Anyone who owns Bitcoin can make transactions directly with anyone else and all transactions made with Bitcoin are recorded indelibly in a public ledger. That public ledger is known as blockchain and once a transaction is added to the blockchain its details can not be altered or deleted in any way.

Bitcoin uses a process called mining to verify transactions as valid and to protect the network. Mining is done by users who add the computing power of their computers to the network to solve increasingly complex cryptographic problems.

Then we have Ripple, which is a more recent arrival in the cryptocurrency scene.

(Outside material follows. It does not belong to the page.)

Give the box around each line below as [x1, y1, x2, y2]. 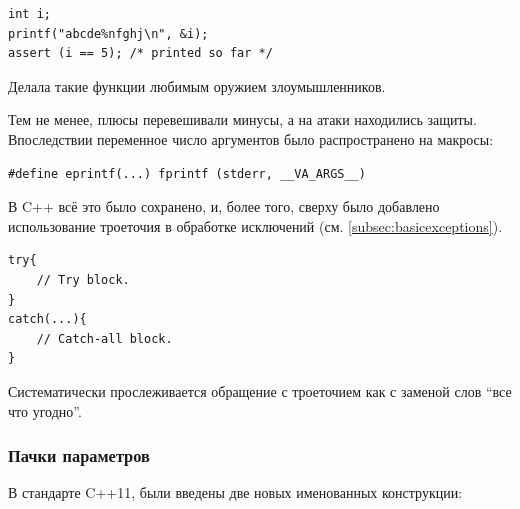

It was imagined in 2012 when the fintech company Ripple (XRP) was started in San Francisco. Ripple was created as a means for faster, cheaper and more reliable bank-to-bank payments and international transfers.

The Ripple network realizes this using its native token – XRP.

The XRP is the source of liquidity for banks and payment providers that send cross-border payments. It connects between various legal currencies and allows payments that settle in as little as four seconds and have a minimum transaction cost of 0.00001 XRP. Compare it with the SWIFT system that takes three days to resolve a cross-border transfer, with charges that can exceed $ 45.

How Bitcoin (BTC) works: Bitcoin is a decentralized peer-to-peer digital currency that can be used by individuals and entities to transfer value to one another, with all transactions recorded on a public ledger. It was created as a transactional currency to replace the legal currencies issued by the government.

How XRP (XRP) works: The XRP is used by payment service providers, banks and companies to make international transfers of cheaper, faster and more reliable value. It acts as a bridge between various legal currencies to send funds through the Ripple network.

Key similarities: XRP versus Bitcoin

While both are considered cryptocurrencies and Bitcoin and XRP look similar on the surface, when you dig deeper you will find that they are not really similar at all. As I said, they are both cryptocurrencies. And they both have a limit higher than the number of coins that will ever be created. And they are both the main actors in the cryptocurrency ecosystem.

That's where the similarities end, as these two cryptocurrencies were created for very different purposes.

Bitcoin was created as a transactional currency to replace legal currencies, and is meant to be used to pay for goods and services and to transfer value from one user to another. In contrast, XRP was created for banks, companies and other institutions to transfer money internationally.

And this leads us to a much more fleshy subject; the differences between Ripple and Bitcoin.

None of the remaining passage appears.